Task » Transcribe the data verbatim and drop its images.

Listed entries »
-----
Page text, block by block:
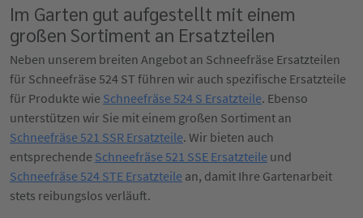
Im Garten gut aufgestellt mit einem
großen Sortiment an Ersatzteilen
Neben unserem breiten Angebot an Schneefräse Ersatzteilen
für Schneefräse 524 ST führen wir auch spezifische Ersatzteile
für Produkte wie Schneefräse 524 S Ersatzteile. Ebenso
unterstützen wir Sie mit einem großen Sortiment an
Schneefräse 521 SSR Ersatzteile. Wir bieten auch
entsprechende Schneefräse 521 SSE Ersatzteile und
Schneefräse 524 STE Ersatzteile an, damit Ihre Gartenarbeit
stets reibungslos verläuft.
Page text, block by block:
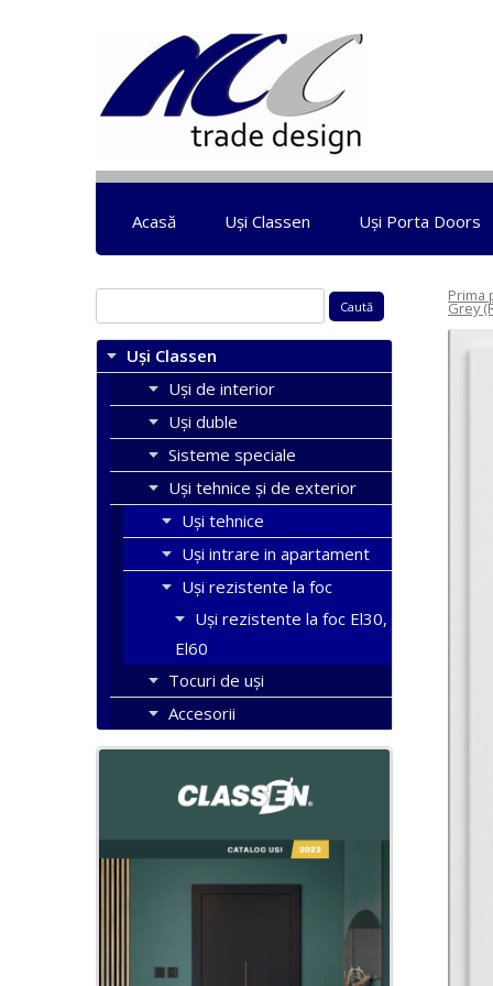
Acasă Uși Classen Uși Porta Doors
Prima
Grey
după:
Uși Classen
Uși de interior
Uşi duble
Sisteme speciale
Uși tehnice și de exterior
Uși tehnice
Uși intrare in apartament
Uși rezistente la foc
Uși rezistente la foc El30,
El60
Tocuri de uși
Accesorii
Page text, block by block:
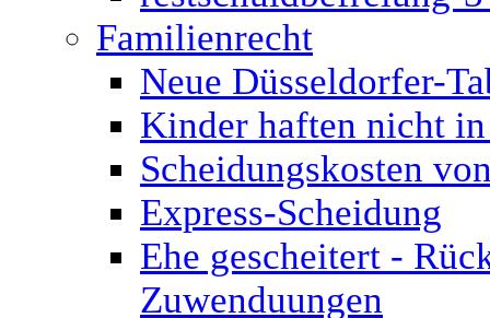
Familienrecht
Neue Düsseldorfer-
Kinder haften nicht
Scheidungskosten
Express-Scheidung
Ehe gescheitert -
Zuwenduungen
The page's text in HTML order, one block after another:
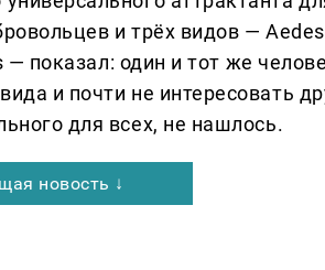
и трёх видов —
показал: один и тот же
и почти не интересовать
для всех, не нашлось.
новость ↓
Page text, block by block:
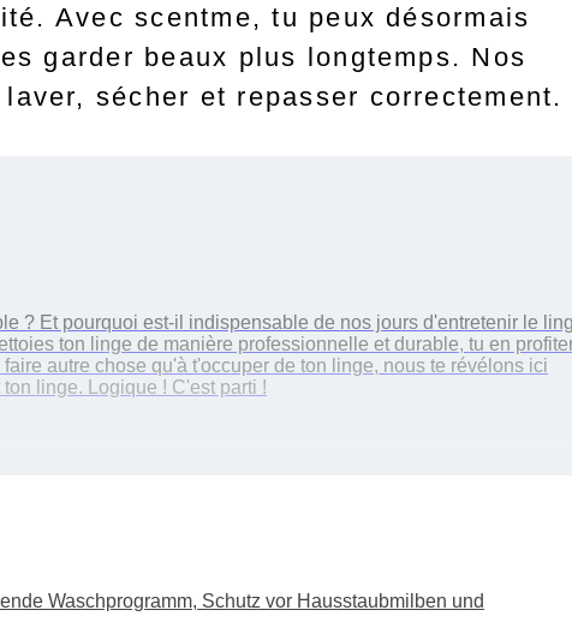
Avec scentme, tu peux désormais
garder beaux plus longtemps. Nos
sécher et repasser correctement.
? Et pourquoi est-il indispensable de nos jours d'entretenir le
ton linge de manière professionnelle et durable, tu en
autre chose qu'à t'occuper de ton linge, nous te révélons ici
linge. Logique ! C'est parti !
Waschprogramm, Schutz vor Hausstaubmilben und
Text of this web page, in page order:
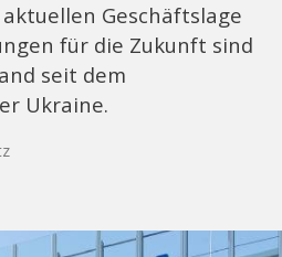
Geschäftslage
für die Zukunft sind
seit dem
Ukraine.
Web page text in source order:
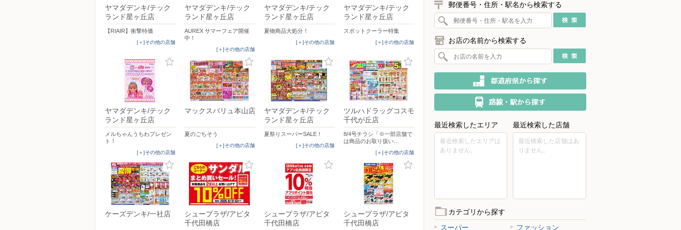
ヤマダデンキ/テック
ランド星ヶ丘店
【RIAIR】衝撃特価
[＋]その他の店舗
ヤマダデンキ/テック
ランド星ヶ丘店
AUREX サマーフェア開催
中！
[＋]その他の店舗
ヤマダデンキ/テック
ランド星ヶ丘店
夏物商品大処分！
[＋]その他の店舗
ヤマダデンキ/テック
ランド星ヶ丘店
スポットクーラー特集
[＋]その他の店舗
ヤマダデンキ/テック
ランド星ヶ丘店
メルちゃんうちわプレゼン
ト！
[＋]その他の店舗
マックスバリュ本山店
夏のごちそう
[＋]その他の店舗
ヤマダデンキ/テック
ランド星ヶ丘店
夏祭りスーパーSALE！
[＋]その他の店舗
ツルハドラッグコスモ
千代が丘店
8/4号チラシ「※一部店舗で
は商品のお取り扱い…
[＋]その他の店舗
ケーズデンキ/一社店
シュープラザ/アピタ
千代田橋店
シュープラザ/アピタ
千代田橋店
シュープラザ/アピタ
千代田橋店
郵便番号・住所・駅名から検索する
お店の名前から検索する
最近検索したエリア
最近検索したエリアは
ありません。
最近検索した店舗
最近検索した店舗はあ
りません。
カテゴリから探す
スーパー
ファッション
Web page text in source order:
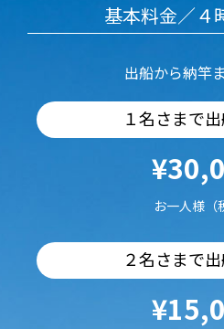
基本料金／４
出船から納竿
１名さまで
お一人様（
２名さまで
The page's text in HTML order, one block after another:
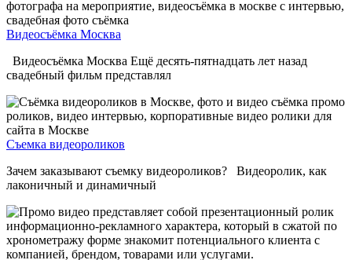
Видеосъёмка Москва
Видеосъёмка Москва Ещё десять-пятнадцать лет назад
свадебный фильм представлял
Съемка видеороликов
Зачем заказывают съемку видеороликов? Видеоролик, как
лаконичный и динамичный
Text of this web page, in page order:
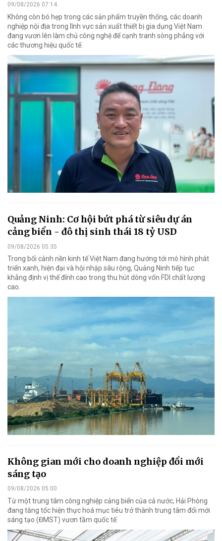
09/08/2026 07:14
Không còn bó hẹp trong các sản phẩm truyền thống, các doanh
nghiệp nội địa trong lĩnh vực sản xuất thiết bị gia dụng Việt Nam
đang vươn lên làm chủ công nghệ để cạnh tranh sòng phẳng với
các thương hiệu quốc tế.
Quảng Ninh: Cơ hội bứt phá từ siêu dự án
cảng biển - đô thị sinh thái 18 tỷ USD
09/08/2026 05:35
Trong bối cảnh nền kinh tế Việt Nam đang hướng tới mô hình phát
triển xanh, hiện đại và hội nhập sâu rộng, Quảng Ninh tiếp tục
khẳng định vị thế đỉnh cao trong thu hút dòng vốn FDI chất lượng
cao.
Không gian mới cho doanh nghiệp đổi mới
sáng tạo
09/08/2026 05:00
Từ một trung tâm công nghiệp cảng biển của cả nước, Hải Phòng
đang tăng tốc hiện thực hoá mục tiêu trở thành trung tâm đổi mới
sáng tạo (ĐMST) vươn tầm quốc tế.
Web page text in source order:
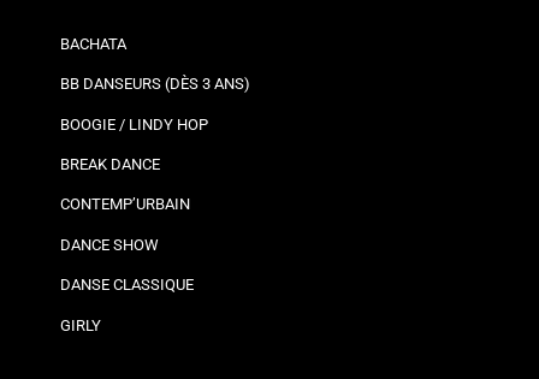
BACHATA
BB DANSEURS (DÈS 3 ANS)
BOOGIE / LINDY HOP
BREAK DANCE
CONTEMP’URBAIN
DANCE SHOW
DANSE CLASSIQUE
GIRLY
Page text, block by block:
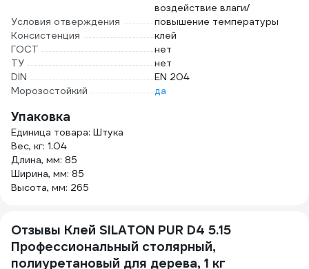
Условия отверждения
воздействие влаги/
повышение температуры
Консистенция
клей
ГОСТ
нет
ТУ
нет
DIN
EN 204
Морозостойкий
да
Упаковка
Единица товара: Штука
Вес, кг: 1.04
Длина, мм: 85
Ширина, мм: 85
Высота, мм: 265
Отзывы Клей SILATON PUR D4 5.15
Профессиональный столярный,
полиуретановый для дерева, 1 кг
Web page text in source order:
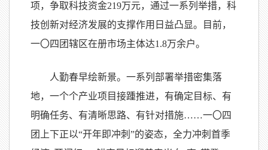
项，争取科技资金219万元，通过一系列举措，科
技创新对经济发展的支撑作用日益凸显。目前，
一〇四团辖区在册市场主体达1.8万余户。
人勤春早绘新景。一系列部署举措密集落
地，一个个产业项目接踵推进，有确定目标、有
明确任务、有清晰思路、有针对措施……一〇四
团上下正以“开年即冲刺”的姿态，全力冲刺首季
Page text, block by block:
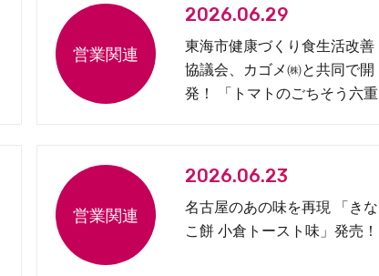
2026.06.29
東海市健康づくり食生活改善
協議会、カゴメ㈱と共同で開
発！ 「トマトのごちそう六重
2026.06.23
名古屋のあの味を再現 「きな
こ餅 小倉トースト味」発売！
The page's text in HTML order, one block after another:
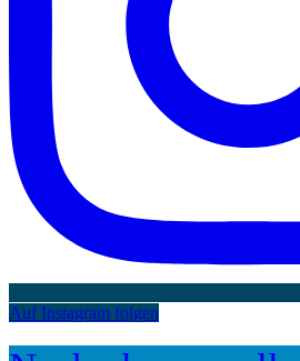
Auf Instagram folgen
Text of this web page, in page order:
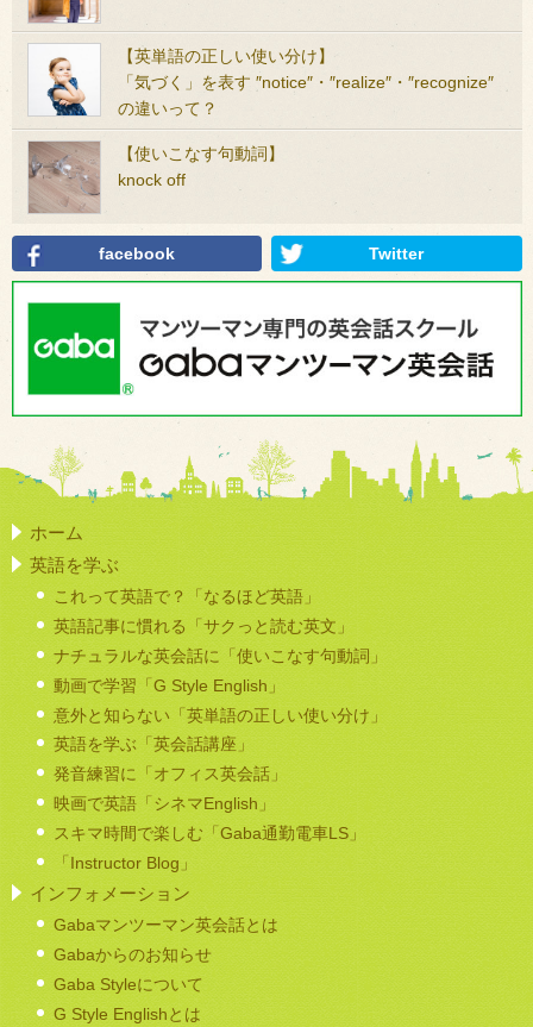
-----
Reply »
Page text, block by block:
Im Garten gut aufgestellt mit einem
großen Sortiment an Ersatzteilen
Neben unserem breiten Angebot an Schneefräse Ersatzteilen
für Schneefräse 524 ST führen wir auch spezifische Ersatzteile
für Produkte wie Schneefräse 524 S Ersatzteile. Ebenso
unterstützen wir Sie mit einem großen Sortiment an
Schneefräse 521 SSR Ersatzteile. Wir bieten auch
entsprechende Schneefräse 521 SSE Ersatzteile und
Schneefräse 524 STE Ersatzteile an, damit Ihre Gartenarbeit
stets reibungslos verläuft.
Page text, block by block:
Acasă Uși Classen Uși Porta Doors
Prima
Grey
după:
Uși Classen
Uși de interior
Uşi duble
Sisteme speciale
Uși tehnice și de exterior
Uși tehnice
Uși intrare in apartament
Uși rezistente la foc
Uși rezistente la foc El30,
El60
Tocuri de uși
Accesorii
Page text, block by block:
Familienrecht
Neue Düsseldorfer-
Kinder haften nicht
Scheidungskosten
Express-Scheidung
Ehe gescheitert -
Zuwenduungen
The page's text in HTML order, one block after another:
и трёх видов —
показал: один и тот же
и почти не интересовать
для всех, не нашлось.
новость ↓
Page text, block by block:
Avec scentme, tu peux désormais
garder beaux plus longtemps. Nos
sécher et repasser correctement.
? Et pourquoi est-il indispensable de nos jours d'entretenir le
ton linge de manière professionnelle et durable, tu en
autre chose qu'à t'occuper de ton linge, nous te révélons ici
linge. Logique ! C'est parti !
Waschprogramm, Schutz vor Hausstaubmilben und
Text of this web page, in page order:
Geschäftslage
für die Zukunft sind
seit dem
Ukraine.
Web page text in source order:
ヤマダデンキ/テック
ランド星ヶ丘店
【RIAIR】衝撃特価
[＋]その他の店舗
ヤマダデンキ/テック
ランド星ヶ丘店
AUREX サマーフェア開催
中！
[＋]その他の店舗
ヤマダデンキ/テック
ランド星ヶ丘店
夏物商品大処分！
[＋]その他の店舗
ヤマダデンキ/テック
ランド星ヶ丘店
スポットクーラー特集
[＋]その他の店舗
ヤマダデンキ/テック
ランド星ヶ丘店
メルちゃんうちわプレゼン
ト！
[＋]その他の店舗
マックスバリュ本山店
夏のごちそう
[＋]その他の店舗
ヤマダデンキ/テック
ランド星ヶ丘店
夏祭りスーパーSALE！
[＋]その他の店舗
ツルハドラッグコスモ
千代が丘店
8/4号チラシ「※一部店舗で
は商品のお取り扱い…
[＋]その他の店舗
ケーズデンキ/一社店
シュープラザ/アピタ
千代田橋店
シュープラザ/アピタ
千代田橋店
シュープラザ/アピタ
千代田橋店
郵便番号・住所・駅名から検索する
お店の名前から検索する
最近検索したエリア
最近検索したエリアは
ありません。
最近検索した店舗
最近検索した店舗はあ
りません。
カテゴリから探す
スーパー
ファッション
Web page text in source order:
基本料金／４
出船から納竿
１名さまで
お一人様（
２名さまで
The page's text in HTML order, one block after another:
Видеосъёмка Москва
Видеосъёмка Москва Ещё десять-пятнадцать лет назад
свадебный фильм представлял
Съемка видеороликов
Зачем заказывают съемку видеороликов? Видеоролик, как
лаконичный и динамичный
Text of this web page, in page order:
09/08/2026 07:14
Không còn bó hẹp trong các sản phẩm truyền thống, các doanh
nghiệp nội địa trong lĩnh vực sản xuất thiết bị gia dụng Việt Nam
đang vươn lên làm chủ công nghệ để cạnh tranh sòng phẳng với
các thương hiệu quốc tế.
Quảng Ninh: Cơ hội bứt phá từ siêu dự án
cảng biển - đô thị sinh thái 18 tỷ USD
09/08/2026 05:35
Trong bối cảnh nền kinh tế Việt Nam đang hướng tới mô hình phát
triển xanh, hiện đại và hội nhập sâu rộng, Quảng Ninh tiếp tục
khẳng định vị thế đỉnh cao trong thu hút dòng vốn FDI chất lượng
cao.
Không gian mới cho doanh nghiệp đổi mới
sáng tạo
09/08/2026 05:00
Từ một trung tâm công nghiệp cảng biển của cả nước, Hải Phòng
đang tăng tốc hiện thực hoá mục tiêu trở thành trung tâm đổi mới
sáng tạo (ĐMST) vươn tầm quốc tế.
Web page text in source order:
BACHATA
BB DANSEURS (DÈS 3 ANS)
BOOGIE / LINDY HOP
BREAK DANCE
CONTEMP’URBAIN
DANCE SHOW
DANSE CLASSIQUE
GIRLY
Page text, block by block:
Условия отверждения
воздействие влаги/
повышение температуры
Консистенция
клей
ГОСТ
нет
ТУ
нет
DIN
EN 204
Морозостойкий
да
Упаковка
Единица товара: Штука
Вес, кг: 1.04
Длина, мм: 85
Ширина, мм: 85
Высота, мм: 265
Отзывы Клей SILATON PUR D4 5.15
Профессиональный столярный,
полиуретановый для дерева, 1 кг
Web page text in source order:
项，争取科技资金219万元，通过一系列举措，科
技创新对经济发展的支撑作用日益凸显。目前，
一〇四团辖区在册市场主体达1.8万余户。
人勤春早绘新景。一系列部署举措密集落
地，一个个产业项目接踵推进，有确定目标、有
明确任务、有清晰思路、有针对措施……一〇四
团上下正以“开年即冲刺”的姿态，全力冲刺首季
Page text, block by block:
2026.06.29
東海市健康づくり食生活改善
協議会、カゴメ㈱と共同で開
発！ 「トマトのごちそう六重
2026.06.23
名古屋のあの味を再現 「きな
こ餅 小倉トースト味」発売！
The page's text in HTML order, one block after another:
Auf Instagram folgen
Text of this web page, in page order:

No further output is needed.